Wow I guess that's the advantage of being there. From here in the UK it's going to take 2-3 months. So 2 weeks down, just 10 to go.


----------



## Repran (Jan 10, 2012)

shokam said:


> I got my husband's and my certificate of good conduct from Malaysia on the same day. I applied in the morning and was told to wait and received it in 3 hours.


My journey to get the Malaysian certificate for my wife has been a real nightmare so far. First they 'lost' the documents and now there is no telling how long it will take.

Shokam: are you Malaysian nationals or were you at that time? I heard before that applications in person are handled much faster - but does that work for foreigners too or just for Malaysians? Thanks!


----------



## shokam (Aug 30, 2010)

*Certificate of Good Conduct*



Repran said:


> My journey to get the Malaysian certificate for my wife has been a real nightmare so far. First they 'lost' the documents and now there is no telling how long it will take.
> 
> Shokam: are you Malaysian nationals or were you at that time? I heard before that applications in person are handled much faster - but does that work for foreigners too or just for Malaysians? Thanks!


Hi!
I am a Malaysian and got it done the same day when I went in person.


----------



## Repran (Jan 10, 2012)

shokam said:


> Hi!
> I am a Malaysian and got it done the same day when I went in person.


Do you know if that works for foreigners as well? Or do you know someone who could help? Thanks a bunch!


----------



## shokam (Aug 30, 2010)

Repran said:


> Do you know if that works for foreigners as well? Or do you know someone who could help? Thanks a bunch!


Sorry, I am afraid I do not know if the same works for foreigners. Did you try reaching them with your query or a telephone call?


----------



## Jarana (Jan 18, 2012)

We are getting ready to submit the application for the Malaysian police check as well and we have also been told it will take about two months (we are both foreigners here). I certainly hope not.


----------



## daphsta (Apr 10, 2012)

shokam said:


> I got my husband's and my certificate of good conduct from Malaysia on the same day. I applied in the morning and was told to wait and received it in 3 hours.

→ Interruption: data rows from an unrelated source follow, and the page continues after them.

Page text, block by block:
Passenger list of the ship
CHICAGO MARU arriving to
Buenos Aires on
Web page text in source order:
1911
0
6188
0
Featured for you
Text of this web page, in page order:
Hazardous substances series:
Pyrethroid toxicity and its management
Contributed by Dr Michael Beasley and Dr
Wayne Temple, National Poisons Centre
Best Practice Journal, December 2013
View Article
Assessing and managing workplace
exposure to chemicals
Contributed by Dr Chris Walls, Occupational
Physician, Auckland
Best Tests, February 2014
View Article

Hi shokam. May I know which ministry in Putrajaya to get this done?


----------



## shokam (Aug 30, 2010)

Hi daphsta,
I submitted my application for Certificate of Good Conduct last year to the Ministry of Foreign Affairs, Malaysia in Putrajaya.


----------



## daphsta (Apr 10, 2012)

Thanks for your confirmation.


----------



## cooldude_abe (Jul 22, 2010)

Hi All,

This question is for those who are non-Malaysians and applied for a Malaysian Certificate of Good Conduct at Malaysian embassies. I created an online application on MOFA's e-consular system first but did not complete there. I applied mine through an embassy in the first week of April. 

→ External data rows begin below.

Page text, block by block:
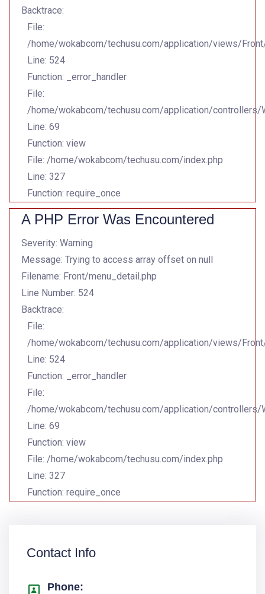
Backtrace:
File:
/home/wokabcom/techusu.com/application/views/
Line: 524
Function: _error_handler
File:
/home/wokabcom/techusu.com/application/controllers/
Line: 69
Function: view
File: /home/wokabcom/techusu.com/index.php
Line: 327
Function: require_once
A PHP Error Was Encountered
Severity: Warning
Message: Trying to access array offset on null
Filename: Front/menu_detail.php
Line Number: 524
Backtrace:
File:
/home/wokabcom/techusu.com/application/views/
Line: 524
Function: _error_handler
File:
/home/wokabcom/techusu.com/application/controllers/
Line: 69
Function: view
File: /home/wokabcom/techusu.com/index.php
Line: 327
Function: require_once
Contact Info
Phone:
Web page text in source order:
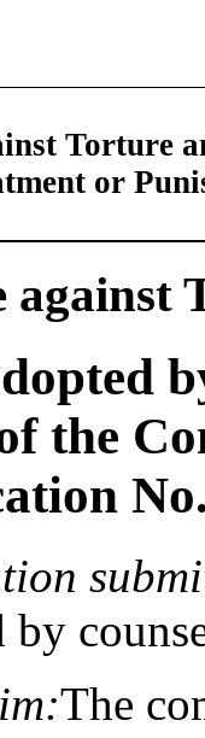
Torture
or
against
the
by
The
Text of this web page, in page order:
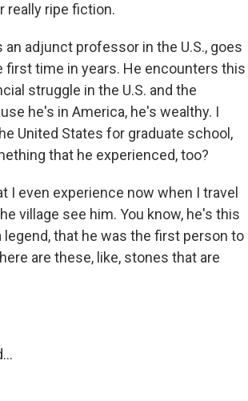
really ripe fiction.
an adjunct professor in the U.S., goes
first time in years. He encounters this
struggle in the U.S. and the
he's in America, he's wealthy. I
United States for graduate school,
that he experienced, too?
I even experience now when I travel
village see him. You know, he's this
that he was the first person to
are these, like, stones that are
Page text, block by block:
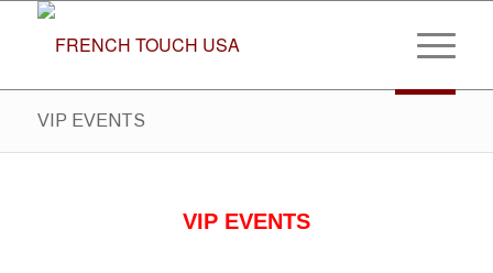
VIP EVENTS
VIP EVENTS
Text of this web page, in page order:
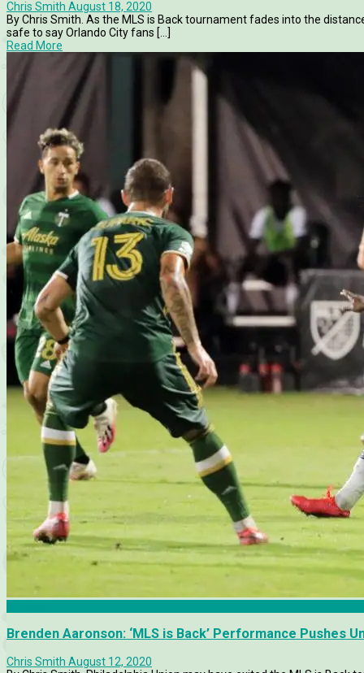
Chris Smith August 18, 2020
By Chris Smith. As the MLS is Back tournament fades into the
safe to say Orlando City fans [...]
Read More
Brenden Aaronson: ‘MLS is Back’ Performance Pushes
Chris Smith August 12, 2020

I checked the status online last week and application was 'approved' sometime in May. I kept on calling the embassy here but was told that there was nothing yet with them.

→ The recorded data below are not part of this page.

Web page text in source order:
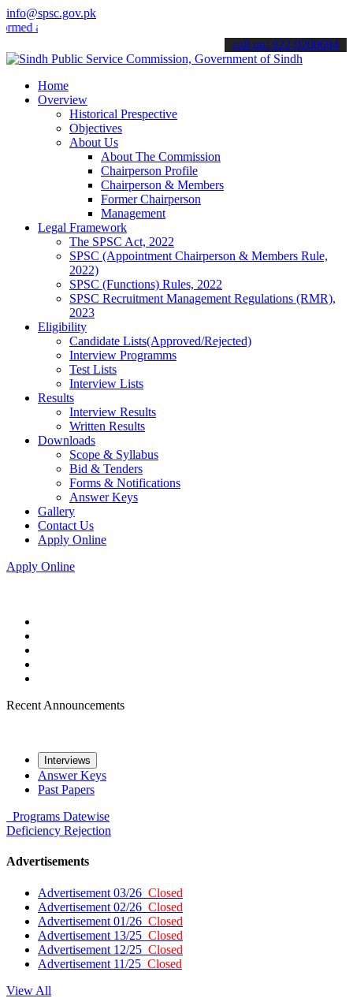
info@spsc.gov.pk
the latest SPSC updates & announcements".
call on: 022-9200694
Home
Overview
Historical Prespective
Objectives
About Us
About The Commission
Chairperson Profile
Chairperson & Members
Former Chairperson
Management
Legal Framework
The SPSC Act, 2022
SPSC (Appointment Chairperson & Members Rule,
2022)
SPSC (Functions) Rules, 2022
SPSC Recruitment Management Regulations (RMR),
2023
Eligibility
Candidate Lists(Approved/Rejected)
Interview Programms
Test Lists
Interview Lists
Results
Interview Results
Written Results
Downloads
Scope & Syllabus
Bid & Tenders
Forms & Notifications
Answer Keys
Gallery
Contact Us
Apply Online
Apply Online
Recent Announcements
Interviews
Answer Keys
Past Papers
Programs Datewise
Deficiency Rejection
Advertisements
Advertisement 03/26 Closed
Advertisement 02/26 Closed
Advertisement 01/26 Closed
Advertisement 13/25 Closed
Advertisement 12/25 Closed
Advertisement 11/25 Closed
View All

How long did you all have to wait? As a non-Malaysian, could I have gone to the office in Putra Jaya and gotten it done in person? 

I will highly appreciate any input here.

Thanks.


----------



## nemesis (Aug 17, 2011)

This has to be done in person so you could get it done same day.
The most shall be half day.
For foreigners, i think go in person shall resolve all those waiting period as those government servant will feel pressure when every1 waiting for him/her....hehe..

Daphsta,

go to home ministry office will do


----------



## daphsta (Apr 10, 2012)

Does it need to be applied online at the eKonsular website or this can be done in person?
Also, do we need a letter from the embassy to state that we are applying for an Australian visa ?


----------



## nemesis (Aug 17, 2011)

all need to be done online registration, later that print and bring it to foreign affair.
Pay RM 20 and wait for 1 - 2 months.
SOrry for the wrong info previously...


----------



## cooldude_abe (Jul 22, 2010)

Hi,

Before you submit your physical paper work at the Malaysian embassy in person in your home country, create an online application on e-counselor and submit it as well. Wait for 2 months and keep checking on e-councelor of your status. Once it says 'approved' print it out and take it to the Embassy in your country.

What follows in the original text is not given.